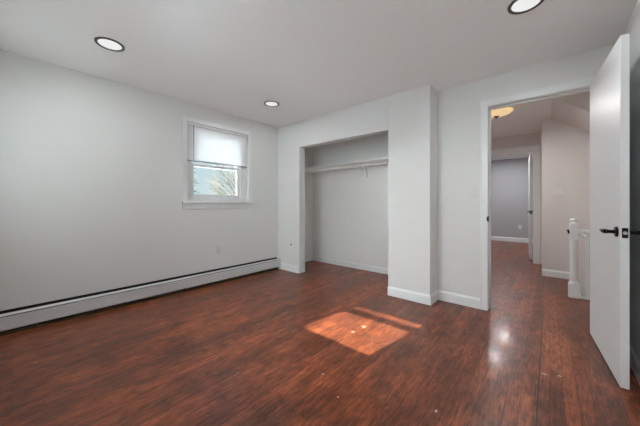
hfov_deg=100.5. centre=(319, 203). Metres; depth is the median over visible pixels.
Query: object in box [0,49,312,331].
wall
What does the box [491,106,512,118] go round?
ceiling lamp
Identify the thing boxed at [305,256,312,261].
baseboard
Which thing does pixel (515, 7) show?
recessed light
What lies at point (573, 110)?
ceiling
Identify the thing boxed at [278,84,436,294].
wall
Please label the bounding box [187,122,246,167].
window blind
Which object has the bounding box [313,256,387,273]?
baseboard
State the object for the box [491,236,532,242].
baseboard
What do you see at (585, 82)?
door frame
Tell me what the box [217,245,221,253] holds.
wall outlet
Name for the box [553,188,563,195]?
light switch
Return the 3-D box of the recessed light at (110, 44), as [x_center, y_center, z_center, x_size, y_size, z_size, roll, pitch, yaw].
[-1.665,-1.261,2.109,0.192,0.008,0.192,0,0,41]
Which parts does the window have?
sash, frame, sill
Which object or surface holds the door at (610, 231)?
attached to the door frame at (585, 82)
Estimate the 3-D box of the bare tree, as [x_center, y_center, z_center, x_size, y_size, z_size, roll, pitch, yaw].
[-4.399,0.719,15.691,5.158,7.112,3.256,0,0,-40]
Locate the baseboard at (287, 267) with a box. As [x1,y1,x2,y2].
[281,263,298,273]
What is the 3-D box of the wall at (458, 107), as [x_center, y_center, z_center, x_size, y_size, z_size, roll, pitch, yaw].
++++++++
What are the lines from the one containing "Estimate the 3-D" to the end of the material above? Return them exactly, and only them.

Estimate the 3-D box of the bare tree, as [x_center, y_center, z_center, x_size, y_size, z_size, roll, pitch, yaw].
[-4.399,0.719,15.691,5.158,7.112,3.256,0,0,-40]
Locate the baseboard at (287, 267) with a box. As [x1,y1,x2,y2].
[281,263,298,273]
What is the 3-D box of the wall at (458, 107), as [x_center, y_center, z_center, x_size, y_size, z_size, roll, pitch, yaw].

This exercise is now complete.